146 Misc. 2d 330 | Albany City Court | 1989
On April 1, 1989 defendant was ticketed by the Albany Police Department for driving while ability impaired (DWAI) in violation of section 1192 (1) of the Vehicle and Traffic Law, speeding in violation of section 1180 (d) of the Vehicle and Traffic Law, and operating without headlights in violation of section 375 (2) (a) (1) of the Vehicle and Traffic Law. At trial, ticket No. 3499226 was dismissed.
On or about May 2, 1989, defendant filed a notice of motion and demand to produce seeking various and sundry relief from this court. A decision was rendered on June 22, 1989 and the matter was thereafter scheduled for trial on October 25, 1989.
On the date of trial, defendant moved to dismiss on the grounds that the speedy trial provisions of CPL 30.20 and 30.30 had been violated.
Defendant relies on People v Pregent (142 Misc 2d 344 [1988]), where the court determined that DWAI was a traffic infraction entitled to procedural treatment as a misdemeanor, and, as such, was governed by the 60-day trial readiness requirement of CPL 30.30 (1) (c).
No matter how tortured the reasoning, a violation of section 1192 (1) of the Vehicle and Traffic Law is not a misdemeanor. Sections 1192 and 1193 of the Vehicle and Traffic Law were both substantially revised in 1988. Section 1193 (1) (a) very clearly states that "[a] violation of subdivision one of section eleven hundred ninety-two of this article shall be a traffic infraction”. At the same time section 1193 (1) (b) clearly states that "[a] violation of subdivision two, three or four of section eleven hundred ninety-two of this article shall be a misdemeanor”.
The speedy trial protections of CPL 30.30 do not apply to traffic infractions since they are not felonies, misdemeanors or violations. (See, People v Wise, 141 Misc 2d 409 [1988].)
The defendant, being unable to avail himself of the strict time limitations of CPL 30.30, is left with the traditional speedy trial remedy found in CPL 30.20. Whether or not this right has been infringed depends upon an examination of the following five factors: (1) the extent of the delay; (2) the reason for the delay; (3) the nature of the underlying charge; (4) whether or not there has been an extended period of pretrial incarceration; and (5) whether or not there is any indication
At trial, this court admitted into evidence, over defendant’s objection, four items under the business record rule pursuant to CPLR. All four items each consisted of two pages. The bottom page is a copy of the scientific analysis, itself. The top page is a copy of the certification by the director of the appropriate State agency (hereinafter the first certificate) which has then been stamped certified as "a true and exact copy of an official record [presumably the attached copy of the analysis and the copy of the first certificate] maintained by the Albany Police Department” and bears the original signature of a local police officer (hereinafter the second certificate).

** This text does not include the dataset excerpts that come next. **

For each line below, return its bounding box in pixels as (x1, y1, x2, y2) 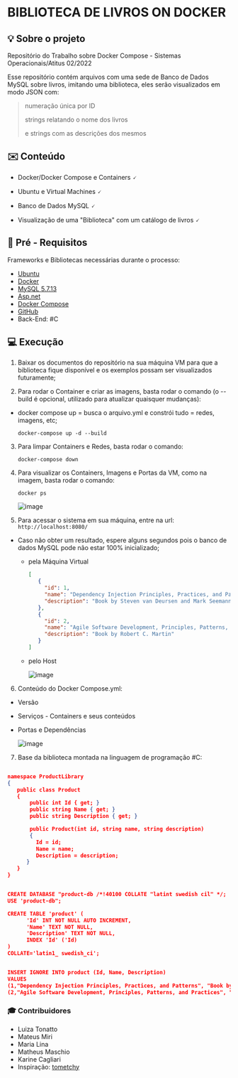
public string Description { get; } (29, 813, 138, 820)
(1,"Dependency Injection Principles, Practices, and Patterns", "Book (7, 982, 223, 989)
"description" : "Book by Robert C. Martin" (44, 630, 175, 638)
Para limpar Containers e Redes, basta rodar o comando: (17, 442, 184, 451)
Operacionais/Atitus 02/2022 (7, 59, 92, 68)
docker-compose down (17, 456, 79, 463)
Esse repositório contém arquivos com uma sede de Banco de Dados (7, 72, 209, 81)
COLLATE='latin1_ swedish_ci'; (7, 950, 100, 957)
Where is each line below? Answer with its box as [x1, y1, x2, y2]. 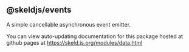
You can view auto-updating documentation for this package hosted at [6, 33, 184, 40]
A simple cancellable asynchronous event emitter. [6, 21, 131, 28]
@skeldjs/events [6, 5, 72, 15]
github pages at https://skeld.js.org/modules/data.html [6, 39, 143, 46]
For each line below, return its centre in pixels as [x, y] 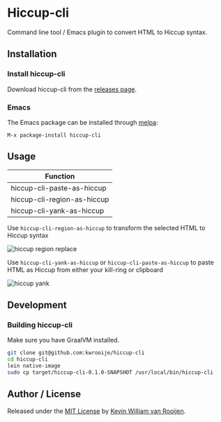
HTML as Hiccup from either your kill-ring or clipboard [85, 269]
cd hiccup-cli [28, 360]
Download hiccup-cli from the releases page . [72, 89]
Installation [32, 54]
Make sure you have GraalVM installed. [63, 340]
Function [60, 176]
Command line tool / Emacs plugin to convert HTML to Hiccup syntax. [107, 32]
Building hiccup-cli [40, 325]
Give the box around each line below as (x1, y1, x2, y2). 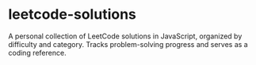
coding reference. (8, 48, 67, 57)
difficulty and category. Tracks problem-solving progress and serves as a (8, 39, 248, 49)
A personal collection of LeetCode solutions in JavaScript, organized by (8, 31, 243, 41)
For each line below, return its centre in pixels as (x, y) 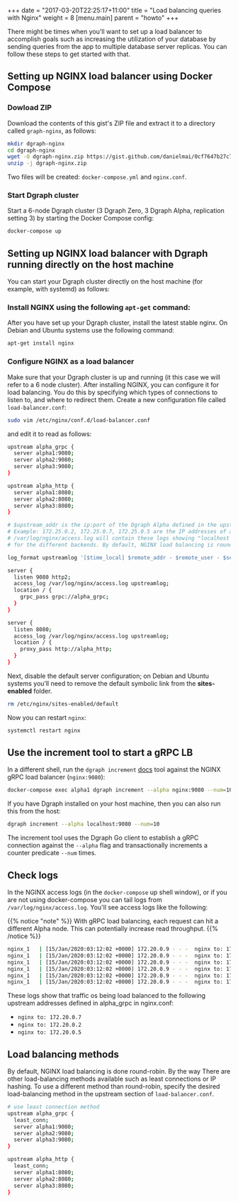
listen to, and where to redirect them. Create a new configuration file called (117, 399)
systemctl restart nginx (44, 730)
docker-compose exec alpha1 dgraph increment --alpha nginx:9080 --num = (117, 790)
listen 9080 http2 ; (42, 577)
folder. (42, 691)
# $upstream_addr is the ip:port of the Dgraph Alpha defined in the (112, 525)
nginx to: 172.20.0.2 (49, 1025)
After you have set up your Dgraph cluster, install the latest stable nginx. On (118, 323)
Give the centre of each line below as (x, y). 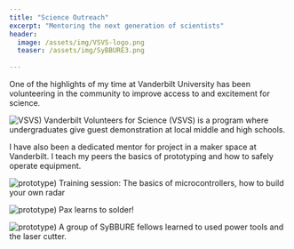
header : (24, 34)
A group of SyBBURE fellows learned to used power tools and (171, 227)
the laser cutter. (38, 236)
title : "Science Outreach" (59, 17)
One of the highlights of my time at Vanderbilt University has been (130, 84)
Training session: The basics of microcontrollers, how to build (171, 183)
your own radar (37, 193)
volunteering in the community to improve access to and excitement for (140, 93)
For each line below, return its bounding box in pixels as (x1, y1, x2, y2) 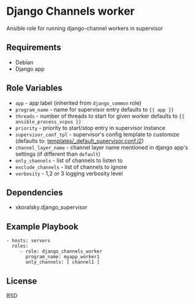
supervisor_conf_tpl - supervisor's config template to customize (15, 131, 179, 138)
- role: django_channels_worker (20, 248, 103, 255)
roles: (12, 243, 29, 249)
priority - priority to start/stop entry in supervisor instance (15, 124, 166, 131)
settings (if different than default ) (15, 150, 101, 158)
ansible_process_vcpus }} (15, 118, 81, 125)
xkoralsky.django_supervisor (15, 203, 88, 211)
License (6, 276, 37, 286)
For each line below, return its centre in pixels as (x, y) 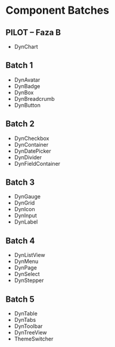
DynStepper (29, 280)
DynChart (26, 47)
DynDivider (28, 157)
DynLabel (26, 222)
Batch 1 (19, 65)
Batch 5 (20, 299)
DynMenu (26, 261)
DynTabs (25, 320)
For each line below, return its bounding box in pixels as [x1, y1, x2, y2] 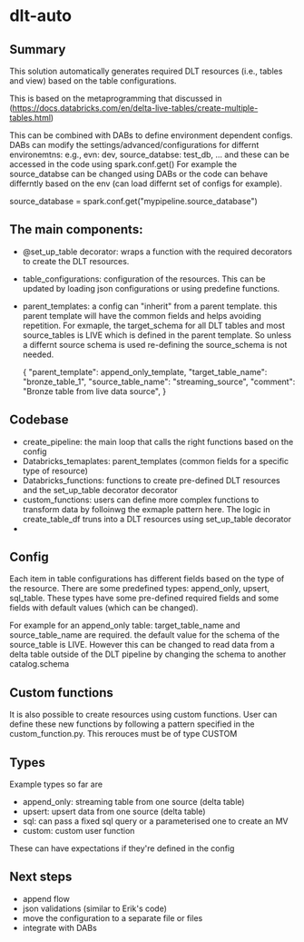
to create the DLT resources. [22, 255, 130, 266]
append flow [22, 893, 70, 904]
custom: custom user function [22, 826, 135, 837]
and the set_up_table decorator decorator [22, 484, 179, 495]
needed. [22, 349, 54, 360]
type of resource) [22, 465, 89, 476]
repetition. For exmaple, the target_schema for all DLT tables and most [22, 320, 286, 331]
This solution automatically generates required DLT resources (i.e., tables [9, 65, 283, 76]
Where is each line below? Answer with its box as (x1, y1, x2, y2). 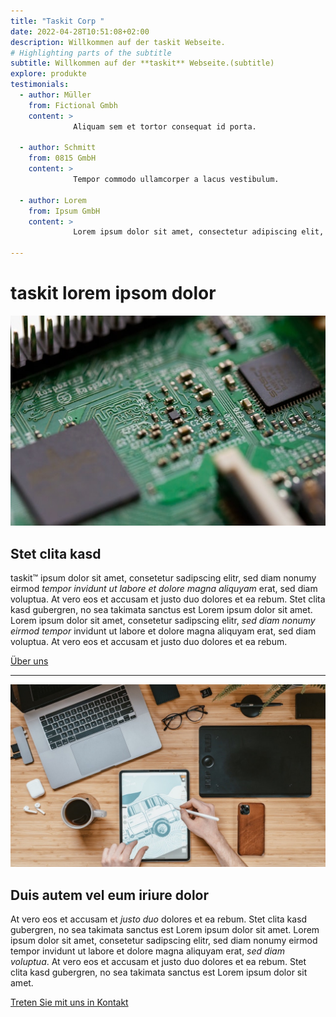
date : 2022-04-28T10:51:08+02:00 (10, 26, 150, 37)
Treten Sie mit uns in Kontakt (10, 996, 129, 1009)
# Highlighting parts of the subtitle (10, 48, 172, 58)
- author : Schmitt (19, 143, 97, 153)
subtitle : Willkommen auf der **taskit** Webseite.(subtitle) (10, 58, 275, 69)
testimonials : (10, 80, 70, 90)
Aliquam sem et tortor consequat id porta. (73, 121, 257, 132)
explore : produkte (10, 69, 87, 79)
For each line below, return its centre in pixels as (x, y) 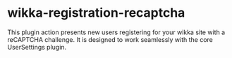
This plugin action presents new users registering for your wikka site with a (116, 32)
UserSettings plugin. (37, 47)
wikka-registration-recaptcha (96, 13)
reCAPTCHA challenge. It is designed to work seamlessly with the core (110, 39)
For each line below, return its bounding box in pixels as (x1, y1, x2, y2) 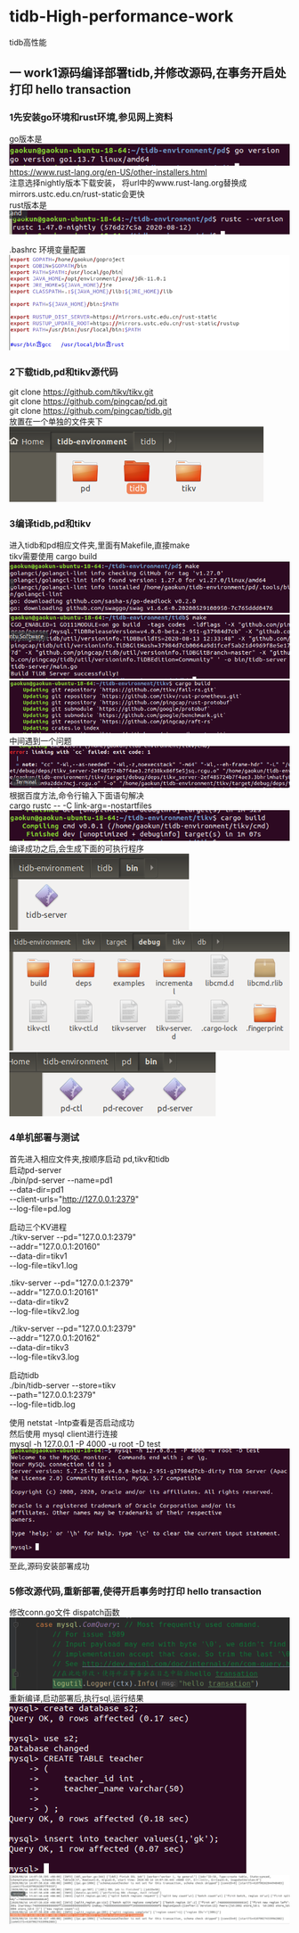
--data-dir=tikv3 (9, 1342, 69, 1352)
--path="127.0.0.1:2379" (9, 1389, 96, 1400)
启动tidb (9, 1369, 40, 1380)
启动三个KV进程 (9, 1221, 68, 1232)
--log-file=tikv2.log (9, 1305, 80, 1317)
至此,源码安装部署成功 (9, 1560, 91, 1571)
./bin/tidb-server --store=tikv (9, 1380, 117, 1391)
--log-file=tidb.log (9, 1399, 76, 1409)
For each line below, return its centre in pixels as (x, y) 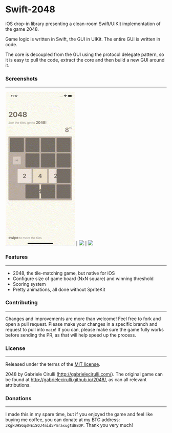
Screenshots (21, 78)
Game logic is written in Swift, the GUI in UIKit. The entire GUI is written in (83, 39)
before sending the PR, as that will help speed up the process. (71, 335)
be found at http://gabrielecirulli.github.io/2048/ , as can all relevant (76, 380)
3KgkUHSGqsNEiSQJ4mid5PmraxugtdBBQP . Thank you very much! (69, 425)
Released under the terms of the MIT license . (53, 364)
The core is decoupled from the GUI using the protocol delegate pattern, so (85, 54)
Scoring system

There are no seals on either certificate. Thus, these documents were not properly certified under CPLR 4540 (b). (See, People v Brown, 128 Misc 2d 149, 153.)
More general standards are laid down under CPLR 4518 (c) where a seal is not required. However, certification or authentication by the head of the agency or "an employee delegated for that purpose” is required.
The second certificate does not state that the police officer was designated as the legal custodian of the records nor is there any assurance given by the certifier that the copy submitted is accurate and genuine as compared to the original.
Indeed, it is not clear as to exactly which documents have been certified. Is it only the copy of the first certificate or also the underlying copy of the analysis? In any event, it is a copy of a copy and the second certification on all four exhibits must fail. (See, People v Brown, supra.)
For some of the same reasons, a fifth document, a copy of the calibration test record of the Albany Police Department,
The remaining issue is whether or not, without relying on any of the test results, the defendant can be found guilty beyond a reasonable doubt of DWAI under Vehicle and Traffic Law § 1192 (1).
This court so finds. Officer Maloney testified that he observed the defendant driving a pickup truck with no headlights traveling eastbound on Central Avenue, near Quail, in the City of Albany on April 1, 1989 at about 2:18 a.m. When Officer Maloney stopped defendant at Central and Lexington he asked for defendants license and registration. At that time he observed that defendant’s eyes were red and glassy, his speech was slurred and there was a smell of alcohol on his breath. He further testified that defendant said he was on his way home after having had "a couple of drinks.” Officer Maloney, who has several years of experience on the police force and has made many driving while intoxicated arrests, was of the opinion that defendant was intoxicated.
While this court is well aware that slurred speech, red eyes, and the odor of alcohol can possibly be caused by factors other than alcohol, there is no evidence in this case that any of these problems were, in fact, caused by anything other than alcohol. Thus, when added together with the other circumstances such as no headlights and defendant’s admission, one must conclude that defendant was driving while his ability was impaired by alcohol. He is further found guilty of driving without headlights.
Defendant is to present himself in the Traffic Part of this court for sentencing on January 2, 1990 at 9:30 a.m.